Why is Elasticsearch network performance much slower than GRPC?

Hi all,

We set up an environment to evaluate Elasticsearch's network performance. We found that Elasticsearch's network performance is much slower than GRPC's. Here are the key results:

QPS(Elastic) : 5,000
QPS(GRPC) : 80,000
50th% Latency (Elastic): 23ms
50th% Latency (GRPC ): 2ms

We have set up the experiments in a way to minimize other overhead, so that network performance dominate:

  • All posting lists are very short (most of them have 1 posting only)
  • All files are loaded to page cache before querying.
  • Only one term in each query

To be fair,

  • The GPRC client and server send/receive the similar amount of data as Elasticsearch does.
  • Basically, both Elasticsearch and the GRPC program act as a remote key-value store.

Some other notes:

  • There are two nodes.
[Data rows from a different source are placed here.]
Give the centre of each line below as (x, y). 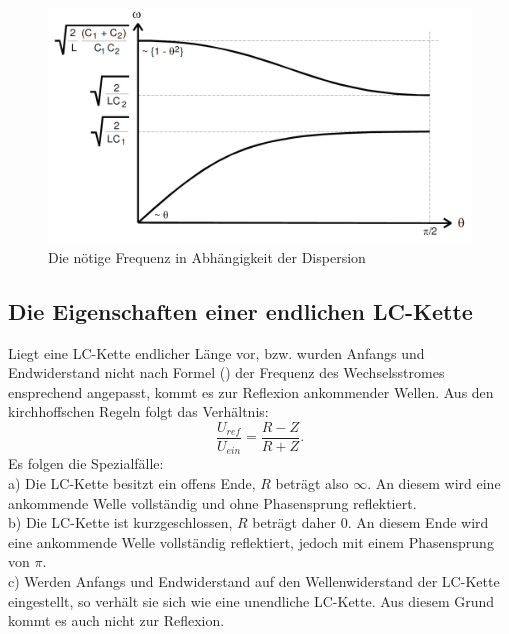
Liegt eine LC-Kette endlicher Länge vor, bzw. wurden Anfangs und (216, 352)
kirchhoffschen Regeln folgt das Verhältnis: (138, 411)
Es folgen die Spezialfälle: (86, 463)
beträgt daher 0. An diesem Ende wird (370, 522)
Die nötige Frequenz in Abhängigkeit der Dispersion (207, 256)
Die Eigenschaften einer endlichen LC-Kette (240, 310)
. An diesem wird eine (434, 483)
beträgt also (312, 483)
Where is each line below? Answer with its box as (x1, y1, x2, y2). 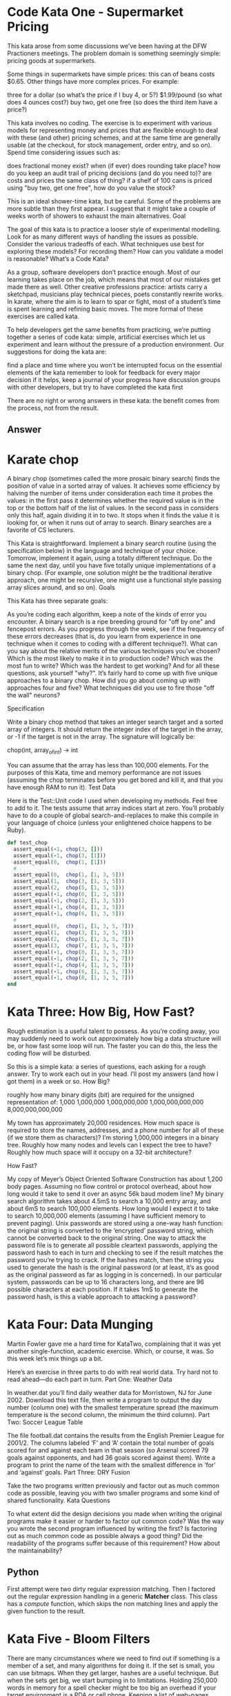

The client is on one; the server is on another.
  • 16 (logical) cores, 25 server threads, 128 client threads.
  • GRPC is in async + streaming mode.
  • the GPRC test program is implemented in C++.

My questions are:

  1. Is Elasticsearch's network expected to be much slower than GRPC (the state-of-the-art network lib)?
  2. Any suggestions to improve Elasticsearch's network performance? What's the expectation?
1 Like

Elasticsearch is a search engine, not a key-value store. It can be used as such, but is not optimised for that use case. I would therefore suspect the main difference in latency is related to request processing and retrieval of the data rather than network performance.

What is the rationale behind this benchmark? What is your use-case?

Hi Christian,

Thanks for the reply.

The main difference should not be query processing. First, the posting lists are very short (about one posting in each queried posting list). Scoring and sorting should take no time. Second, in fact, our GRPC program also does the same query processing.

The rationale behind this benchmark is that network performance is critical for applications using client-server model, such as elasticsearch. Short posting lists, which are evaluated in the benchmark, are quite common. 90% of the terms in wikipedia and reddit have very short posting lists. For queries to these terms, network overhead dominates.

I was just wondering what the expected performance of Elasticsearch's network component? Have you guys done any particular benchmarking?

This topic was automatically closed 28 days after the last reply. New replies are no longer allowed.